We were greeted warmly when we stopped one afternoon at the hamlets of Pachni and Glafki, even if the villagers wondered aloud why we had picked their towns, of all places, to visit. “We don’t even have a taverna here,” said Pachni’s mayor, Homko Mustafa, who treated us instead to souvlaki.

When we pulled into Glafki, an old man strolling along the main road ran to greet us with handshakes and hugs. Later, as we walked through the village’s tiny alleys, children offered us ice cream, and curious grandmothers waved from kitchen windows.

Though we had flown from Athens to Alexandroupolis, a Balkan energy center that’s the biggest city in the lush, largely undeveloped Thracian prefecture of Evros, we spent only a day in that area. Evros, named for the river that largely marks Greece’s border with Turkey, is an eco-traveler’s paradise. Hundreds of endangered bird species migrate annually to the Evros Delta, and wild horses gallop in the nearby tamarisk forest.

The Thrassa Eco-Tourism Guesthouse in the tiny hamlet of Tychero offers canoeing, horseback riding and hiking. When we stopped to check out the more spartan eco-tourism center near the northwestern Evros village of Dadia, we met a middle-aged German couple, both ornithologists, who had come to hike Dadia’s well-known forest reserve, among the last refuges for predatory birds in Europe.

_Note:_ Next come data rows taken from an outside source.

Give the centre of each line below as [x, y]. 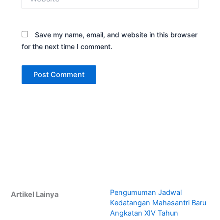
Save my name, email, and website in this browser [116, 35]
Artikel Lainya [35, 195]
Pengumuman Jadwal [146, 193]
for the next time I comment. [67, 47]
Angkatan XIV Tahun [144, 213]
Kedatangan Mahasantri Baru [158, 203]
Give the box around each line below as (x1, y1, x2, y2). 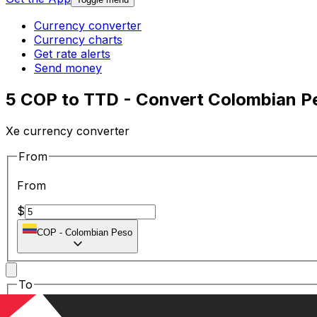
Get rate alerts (34, 47, 110, 62)
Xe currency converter (6, 123, 129, 138)
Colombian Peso (65, 227, 132, 238)
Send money (34, 61, 102, 76)
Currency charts (34, 33, 122, 47)
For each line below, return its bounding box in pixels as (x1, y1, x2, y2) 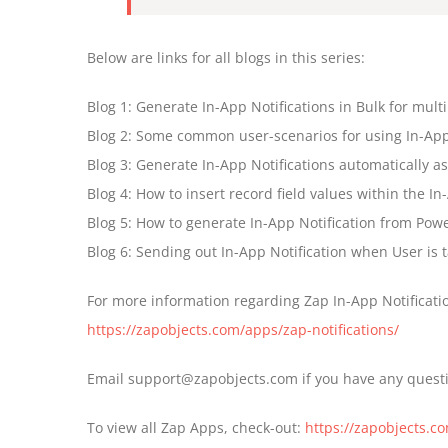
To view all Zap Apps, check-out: (87, 418, 305, 437)
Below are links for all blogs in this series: (87, 48, 365, 67)
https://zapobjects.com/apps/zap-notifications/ (87, 320, 399, 339)
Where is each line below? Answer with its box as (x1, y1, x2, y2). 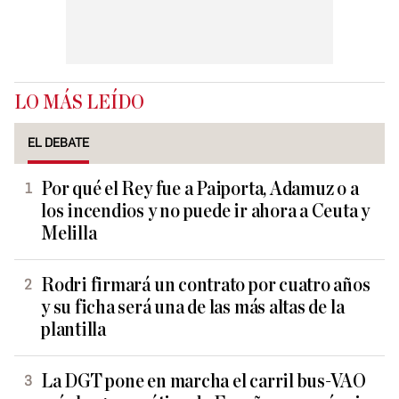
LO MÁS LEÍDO (14, 93, 144, 113)
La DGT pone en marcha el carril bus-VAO (41, 371, 367, 392)
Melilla (41, 224, 97, 244)
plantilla (41, 320, 106, 340)
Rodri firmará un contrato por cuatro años (41, 275, 370, 296)
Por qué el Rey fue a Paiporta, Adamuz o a (41, 179, 359, 199)
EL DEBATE (28, 135, 89, 151)
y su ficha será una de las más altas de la (41, 297, 345, 318)
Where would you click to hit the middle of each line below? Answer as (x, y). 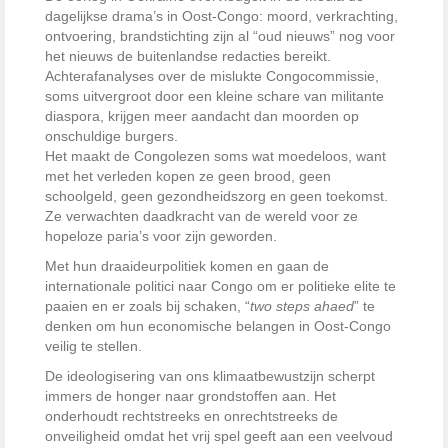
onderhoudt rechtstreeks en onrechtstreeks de (191, 416)
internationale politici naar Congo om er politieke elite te (220, 286)
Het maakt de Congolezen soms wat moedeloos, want (215, 156)
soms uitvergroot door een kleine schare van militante (214, 96)
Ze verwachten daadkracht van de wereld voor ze (201, 216)
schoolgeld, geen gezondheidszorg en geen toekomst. (216, 196)
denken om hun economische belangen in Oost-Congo (218, 326)
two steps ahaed (302, 306)
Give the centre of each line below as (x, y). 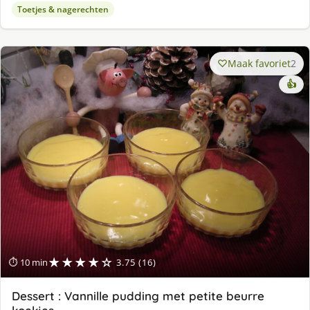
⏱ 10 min (28, 263)
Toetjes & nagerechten (63, 9)
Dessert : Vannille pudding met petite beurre (138, 296)
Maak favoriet (259, 63)
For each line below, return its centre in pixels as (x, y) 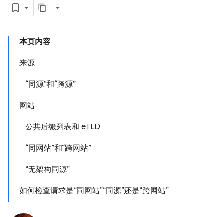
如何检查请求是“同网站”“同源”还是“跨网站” (94, 191)
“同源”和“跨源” (50, 84)
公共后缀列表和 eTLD (63, 127)
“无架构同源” (47, 170)
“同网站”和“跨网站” (58, 148)
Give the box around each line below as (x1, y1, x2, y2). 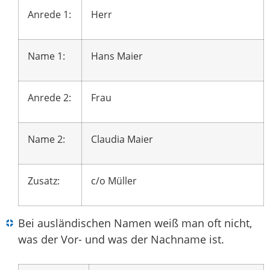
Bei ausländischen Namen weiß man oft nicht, (18, 216, 252, 231)
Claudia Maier (91, 133, 153, 146)
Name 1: (28, 49, 65, 63)
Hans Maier (91, 49, 143, 63)
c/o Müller (91, 174, 137, 188)
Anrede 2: (28, 91, 71, 105)
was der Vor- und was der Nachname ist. (18, 232, 224, 247)
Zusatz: (28, 174, 60, 188)
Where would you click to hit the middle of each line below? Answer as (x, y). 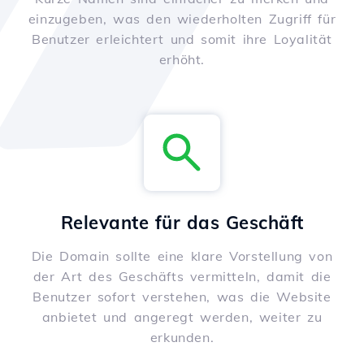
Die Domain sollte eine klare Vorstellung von (182, 256)
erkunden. (182, 338)
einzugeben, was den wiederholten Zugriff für (182, 19)
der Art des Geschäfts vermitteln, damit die (182, 277)
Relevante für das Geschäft (182, 223)
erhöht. (182, 60)
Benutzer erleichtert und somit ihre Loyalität (182, 39)
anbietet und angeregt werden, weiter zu (182, 317)
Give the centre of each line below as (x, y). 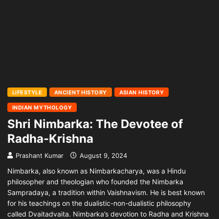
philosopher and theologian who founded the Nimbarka (95, 182)
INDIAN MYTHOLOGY (42, 108)
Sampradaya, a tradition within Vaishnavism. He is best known (106, 192)
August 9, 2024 (102, 155)
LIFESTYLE (27, 92)
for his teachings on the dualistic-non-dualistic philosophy (99, 203)
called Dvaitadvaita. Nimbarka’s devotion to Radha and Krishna (108, 214)
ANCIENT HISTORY (80, 92)
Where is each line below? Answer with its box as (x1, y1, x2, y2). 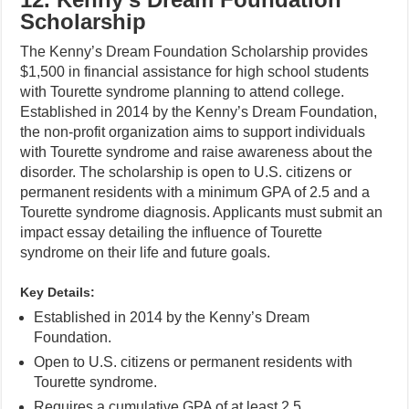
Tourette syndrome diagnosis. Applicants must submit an (20, 204, 383, 220)
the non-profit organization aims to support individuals (20, 124, 366, 140)
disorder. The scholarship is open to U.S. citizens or (20, 164, 352, 180)
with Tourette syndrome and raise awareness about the (20, 144, 373, 160)
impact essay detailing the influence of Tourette (20, 225, 323, 240)
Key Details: (20, 285, 96, 299)
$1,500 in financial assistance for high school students (20, 64, 370, 79)
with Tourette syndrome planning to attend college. (20, 84, 345, 100)
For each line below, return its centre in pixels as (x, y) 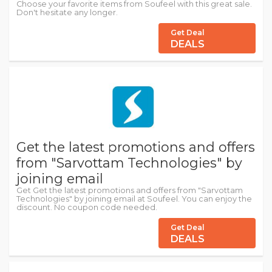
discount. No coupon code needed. (87, 207)
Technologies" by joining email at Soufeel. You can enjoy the (134, 199)
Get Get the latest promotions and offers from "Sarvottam (130, 190)
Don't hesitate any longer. (67, 12)

After Evros, we drove to the Rhodope prefecture, in the heart of Thrace, where more than half of the residents are Turkish-speaking Greek Muslims and others are Gypsies (also known as Roma), Armenians and Pontic Greeks. We spent most of the day strolling around the raucous city of Komotini, eating fresh custard-filled pastries called boughatsas and checking out the central district that’s home to a famously energetic pazari, or market, on weekends.

We also stopped at the ierospoudastirio, or Muslim seminary school, the largest in Greece. Later I asked one of the students, a very bright 13-year-old girl named Seida, if she had struggled with reconciling her Greek and Muslim identities. “Sure,” she laughed, puzzled at my question. “But isn’t every person on this earth a work in progress?”

Many Greeks long associated Islam with the Ottoman Turks, against whom Greece fought a war of independence from 1821 to 1829. Afterward, most of Greece’s Ottoman history was left to languish. Of the few landmark buildings that have survived, the most impressive is in the eastern Macedonian seaport of Kavala. Built in 1817, the Imaret of Mohamed Ali Pasha is a seminary complex that once held madrassas, a mosque, libraries, hammams and administrative offices. By the 1960s, it had fallen into decrepitude. Thirty years later, the Kavala tobacco heiress Anna Missirian financed its restoration and reopened it as a luxury hotel in 2004.

I wanted to spend my last night in northeastern Greece at Imaret. I’d already heard about it from friends in Athens, who raved about its elegance and historical intrigue. Imaret’s stunning grounds have archways capped by more than 100 domes, low-lighted gardens and a reflecting pool. The rooms (some are former dorms of madrassa students) are soothing and intimate. My room had sensual lighting, muslin drapes and a sunken marble bath where I could have happily soaked for the rest of my life. I also indulged in hand-picked first flush Darjeeling and rose pouchong at Imaret’s tea salon as well as truffle risotto at the restaurant overlooking the port.

After I checked out, I took a sunset walk along Kavala’s seaside promenade. I stopped near some fishermen who were darning their nets to photograph a panorama of Imaret, its domes tucked into the old city. One of the men stopped working and stood up to take in the view, too. Although he was Egyptian, his boat had been docking in Kavala for years. Yet he said he had never paid attention to that bit of history etched in its skyline. He was still gazing at the dusky tableau when I walked away, his hands clasped behind his back, the Arabic song on his cassette player melting into the husky Greek voices of the crowd.